Well, there are a few tips to get you ready for Monday. Hope they are helpful and that we can all actually follow them. If anyone is really doing this hard core (and as I'm sure Adge, Steve, and Trevor can all attest to) you'll see and feel the most significant changes through making changes in your diet.

EatingWell Newsletters

For anyone interested, I signed up for the EatingWell free newsletters and I've quite enjoyed them. They either send new recipes to try or tips on cooking healthier.

Here's the link....

http://eatingwell.com/newsletters/

Wednesday, June 25, 2008

The Carlile Round-up is Coming....

Yes, that's right folks. We'll all be smelling the sweet scent of Goody's in just a matter of weeks, just 8 weeks in fact.

(yes, the picture is really the inside of Goody's...MMmmm)
BUT....



...let's be frank, a few of us have been talking and feel like we are starting to turn into goodies - that thick peanutbutter fudge, squishy green and white frogs, oh so soft roasted marshmellow jelly bellies, or just flat out gooey carmel corn.

Thus, for all those interested participants, we're going to go on a "Feel Great in Only 8" program - it's only 8 weeks before we step in that grand ol' shop named Goody's. This is a program for not only those that would like to lose weight, but all those who just want to try and improve their health....so basically I'm saying everyone in the family should enroll. Ja?

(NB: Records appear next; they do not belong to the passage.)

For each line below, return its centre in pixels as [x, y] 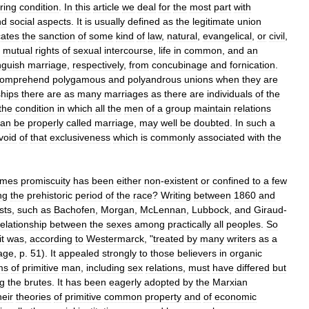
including [106, 267]
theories [33, 296]
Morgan [118, 209]
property [163, 296]
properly [46, 122]
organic [246, 253]
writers [241, 238]
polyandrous [154, 79]
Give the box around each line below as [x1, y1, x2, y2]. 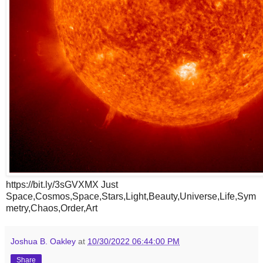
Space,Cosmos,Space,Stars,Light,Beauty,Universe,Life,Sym [6, 191, 256, 201]
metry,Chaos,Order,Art [6, 203, 97, 213]
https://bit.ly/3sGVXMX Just [6, 179, 118, 190]
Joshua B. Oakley [11, 236, 76, 246]
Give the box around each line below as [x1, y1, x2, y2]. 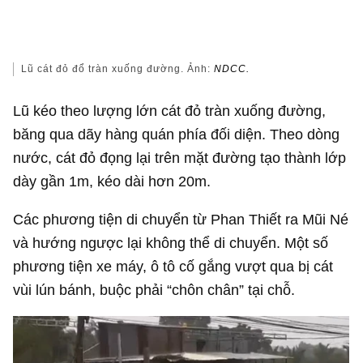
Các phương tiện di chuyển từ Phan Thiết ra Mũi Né [13, 211, 349, 228]
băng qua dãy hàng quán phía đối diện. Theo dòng [13, 125, 340, 143]
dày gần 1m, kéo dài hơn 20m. [13, 172, 211, 190]
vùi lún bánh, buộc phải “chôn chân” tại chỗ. [13, 281, 296, 299]
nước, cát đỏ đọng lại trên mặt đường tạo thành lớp [13, 148, 347, 166]
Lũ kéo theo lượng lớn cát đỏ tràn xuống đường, [13, 101, 327, 119]
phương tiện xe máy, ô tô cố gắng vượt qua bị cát [13, 258, 334, 275]
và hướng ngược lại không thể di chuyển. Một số [13, 234, 329, 252]
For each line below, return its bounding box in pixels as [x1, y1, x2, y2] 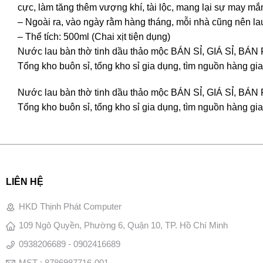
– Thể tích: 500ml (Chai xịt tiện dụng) [18, 32, 170, 42]
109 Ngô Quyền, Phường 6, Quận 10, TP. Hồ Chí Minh [18, 220, 228, 230]
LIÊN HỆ [5, 177, 43, 187]
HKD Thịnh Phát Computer [18, 201, 122, 211]
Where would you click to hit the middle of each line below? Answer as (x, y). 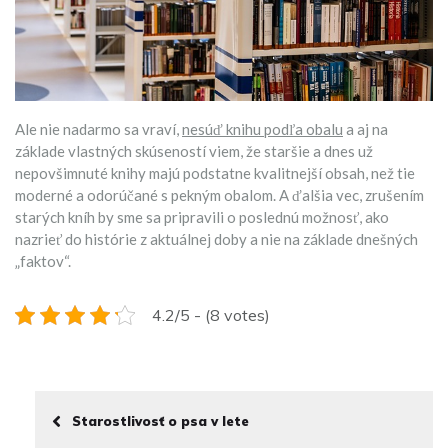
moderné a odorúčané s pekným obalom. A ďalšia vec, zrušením (219, 194)
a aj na (365, 128)
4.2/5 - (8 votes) (211, 314)
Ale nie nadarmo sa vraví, (98, 128)
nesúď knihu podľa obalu (262, 128)
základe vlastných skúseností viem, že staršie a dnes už (194, 150)
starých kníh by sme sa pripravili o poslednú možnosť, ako (202, 216)
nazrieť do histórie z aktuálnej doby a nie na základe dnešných (216, 238)
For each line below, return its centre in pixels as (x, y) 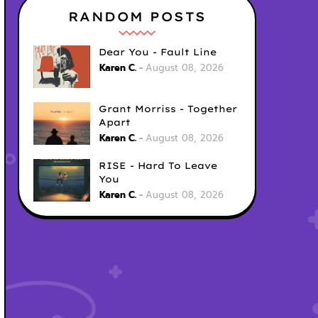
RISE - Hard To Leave (158, 165)
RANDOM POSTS (137, 17)
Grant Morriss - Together (168, 109)
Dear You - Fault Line (158, 52)
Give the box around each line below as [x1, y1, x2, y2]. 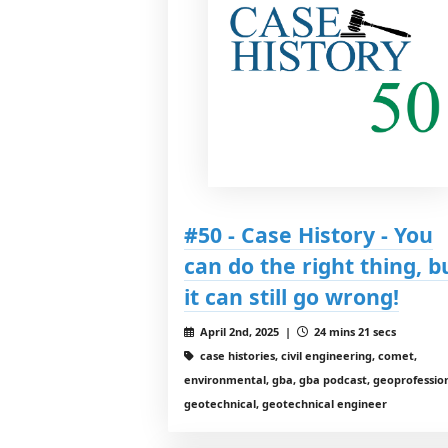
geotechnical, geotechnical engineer [184, 396, 387, 412]
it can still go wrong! [184, 282, 399, 312]
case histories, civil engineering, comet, [196, 348, 417, 364]
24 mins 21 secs [310, 324, 396, 340]
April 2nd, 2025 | [196, 324, 297, 340]
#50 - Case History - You [184, 220, 433, 250]
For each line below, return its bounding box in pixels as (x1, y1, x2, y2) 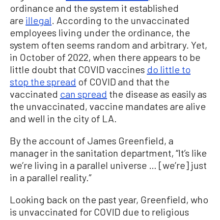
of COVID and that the (76, 76, 169, 88)
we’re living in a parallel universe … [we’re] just (10, 159, 207, 171)
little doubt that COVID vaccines (10, 63, 147, 76)
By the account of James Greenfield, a (10, 135, 173, 147)
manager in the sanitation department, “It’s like (10, 147, 207, 159)
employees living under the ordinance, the (10, 27, 190, 39)
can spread (60, 88, 107, 100)
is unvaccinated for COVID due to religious (10, 206, 189, 218)
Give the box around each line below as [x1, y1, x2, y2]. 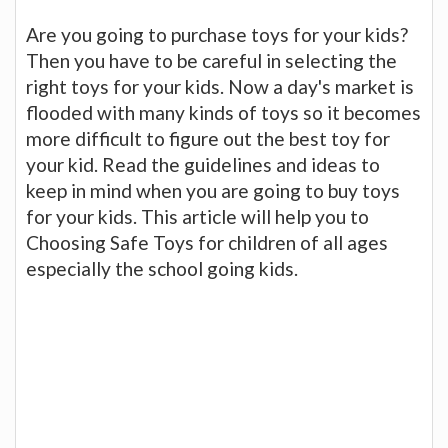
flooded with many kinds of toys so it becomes [26, 100, 421, 124]
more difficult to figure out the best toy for [26, 126, 390, 150]
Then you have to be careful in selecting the [26, 48, 397, 72]
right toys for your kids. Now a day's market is [26, 74, 414, 98]
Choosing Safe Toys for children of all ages [26, 230, 388, 254]
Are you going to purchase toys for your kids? [26, 22, 408, 46]
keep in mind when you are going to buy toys [26, 178, 400, 202]
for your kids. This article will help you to [26, 204, 369, 228]
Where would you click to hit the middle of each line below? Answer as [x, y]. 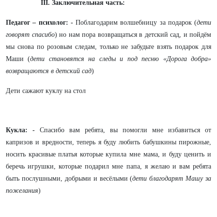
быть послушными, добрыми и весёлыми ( [69, 178]
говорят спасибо [30, 35]
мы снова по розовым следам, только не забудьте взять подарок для [108, 47]
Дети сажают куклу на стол [46, 91]
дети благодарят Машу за [172, 178]
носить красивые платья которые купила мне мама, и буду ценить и [108, 154]
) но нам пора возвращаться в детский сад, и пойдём [133, 35]
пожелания [22, 191]
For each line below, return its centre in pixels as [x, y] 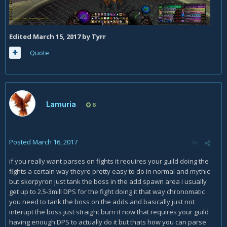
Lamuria [61, 104]
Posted [21, 142]
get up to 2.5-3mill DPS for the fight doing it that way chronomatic [107, 192]
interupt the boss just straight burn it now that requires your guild [109, 212]
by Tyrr [93, 37]
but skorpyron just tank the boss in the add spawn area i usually [108, 181]
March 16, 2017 [55, 142]
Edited [21, 37]
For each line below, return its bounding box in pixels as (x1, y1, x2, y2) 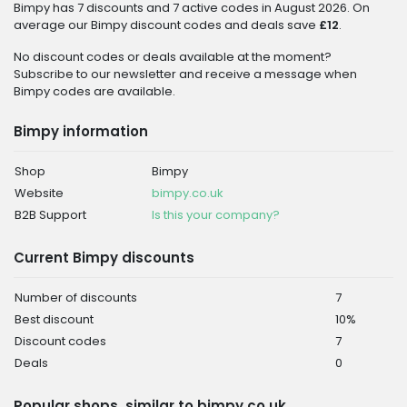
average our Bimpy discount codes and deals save (14, 16, 319, 34)
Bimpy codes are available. (14, 83, 175, 100)
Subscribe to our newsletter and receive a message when (14, 65, 357, 83)
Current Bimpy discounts (14, 248, 194, 267)
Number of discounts (15, 289, 137, 306)
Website (15, 184, 64, 202)
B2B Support (15, 206, 86, 223)
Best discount (15, 311, 94, 328)
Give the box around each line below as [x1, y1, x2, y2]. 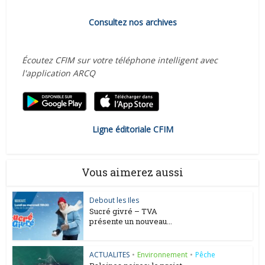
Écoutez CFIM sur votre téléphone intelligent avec [21, 54, 218, 66]
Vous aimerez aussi [82, 164, 183, 179]
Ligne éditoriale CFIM [92, 123, 173, 135]
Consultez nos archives [88, 16, 177, 28]
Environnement [137, 250, 188, 260]
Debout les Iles [89, 195, 140, 205]
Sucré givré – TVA [89, 205, 158, 216]
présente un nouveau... [89, 215, 173, 227]
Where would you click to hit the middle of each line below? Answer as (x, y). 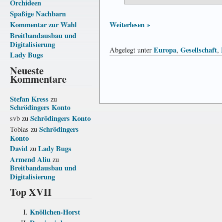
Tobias (19, 129)
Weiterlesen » (130, 24)
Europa (165, 50)
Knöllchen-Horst (55, 212)
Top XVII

Some may wonder what the "Feel Great in Only 8" program is, and I'm here to tell you. Well, kind of. I've got some ideas, I've talked to others who have ideas about stuff, so we're just going to start with those ideas and then take any as they come and keep working to improve our health for just a short 8 weeks!

Everyone who wants to participate must do the following 2 things:


1. Report a single health statistic every Monday. For most, this will likely be weight lost. For others, this could be weight gained, blood pressure dropped, # of times you brushed your teeth, # of times you exercised, whatever you'd like really. This is purely so we all feel some level of accountability. Just drop me an email each Monday and we'll figure out some tasteful method of reporting.

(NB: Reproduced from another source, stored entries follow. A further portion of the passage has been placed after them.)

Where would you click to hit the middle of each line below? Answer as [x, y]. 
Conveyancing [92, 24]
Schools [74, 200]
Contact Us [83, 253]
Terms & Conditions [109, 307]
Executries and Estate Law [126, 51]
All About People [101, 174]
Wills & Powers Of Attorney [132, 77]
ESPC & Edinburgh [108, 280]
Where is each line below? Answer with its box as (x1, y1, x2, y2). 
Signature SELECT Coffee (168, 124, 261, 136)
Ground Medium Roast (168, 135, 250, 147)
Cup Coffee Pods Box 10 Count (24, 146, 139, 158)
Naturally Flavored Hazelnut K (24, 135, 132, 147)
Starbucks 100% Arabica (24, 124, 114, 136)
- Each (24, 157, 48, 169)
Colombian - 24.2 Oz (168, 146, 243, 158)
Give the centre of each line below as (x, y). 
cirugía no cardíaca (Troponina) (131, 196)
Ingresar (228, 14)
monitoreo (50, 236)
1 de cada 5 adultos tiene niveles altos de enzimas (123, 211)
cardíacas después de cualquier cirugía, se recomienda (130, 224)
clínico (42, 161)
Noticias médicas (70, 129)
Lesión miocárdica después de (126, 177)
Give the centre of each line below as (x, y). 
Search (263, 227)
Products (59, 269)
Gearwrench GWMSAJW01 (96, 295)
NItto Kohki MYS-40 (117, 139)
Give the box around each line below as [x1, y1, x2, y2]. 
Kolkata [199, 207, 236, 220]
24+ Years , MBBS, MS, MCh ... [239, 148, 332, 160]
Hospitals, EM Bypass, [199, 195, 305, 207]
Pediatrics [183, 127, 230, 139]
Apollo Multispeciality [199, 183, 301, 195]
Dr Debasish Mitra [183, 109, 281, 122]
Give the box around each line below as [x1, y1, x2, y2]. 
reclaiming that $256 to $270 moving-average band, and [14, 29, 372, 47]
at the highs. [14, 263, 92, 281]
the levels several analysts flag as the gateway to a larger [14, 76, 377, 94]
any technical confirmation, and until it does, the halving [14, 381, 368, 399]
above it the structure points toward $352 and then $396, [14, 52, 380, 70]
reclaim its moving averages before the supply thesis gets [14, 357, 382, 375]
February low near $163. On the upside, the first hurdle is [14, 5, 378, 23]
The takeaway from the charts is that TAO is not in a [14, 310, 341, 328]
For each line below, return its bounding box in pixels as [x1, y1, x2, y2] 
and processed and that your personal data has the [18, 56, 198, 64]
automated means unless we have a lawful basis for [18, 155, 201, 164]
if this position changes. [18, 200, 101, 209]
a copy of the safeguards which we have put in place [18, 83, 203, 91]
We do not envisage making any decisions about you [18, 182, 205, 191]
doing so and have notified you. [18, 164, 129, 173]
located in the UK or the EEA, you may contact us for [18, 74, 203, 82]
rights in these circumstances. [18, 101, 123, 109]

2. Agree to follow the weekly challenges. To assist in improving our health statistics, we will have weekly challenges. The weekly challenges will be posted on the blog the Friday before (challenge beginning the next Monday). Thus, if you need to get anything or prepare for it, you will have time over the weekend. I will be accepting any suggestions for challenges, but until I receive some they'll be whatever I want them to be:) (The weekly challenges will be posted on the side of the blog, week's 1 is already posted).

In closing, to pledge your participation to the "Feel Great in Only 8" program you must leave a comment that consists of your own personal mission statement for the eight week program.

So folks, let's get motivated! We're only talking 8 weeks folks. 8 measley weeks. So let's work hard for just 56 days!!!

Ps. I will be giving all of you editor access if you would ever like to treat us with tips you have, great recipes, or just for a good laugh.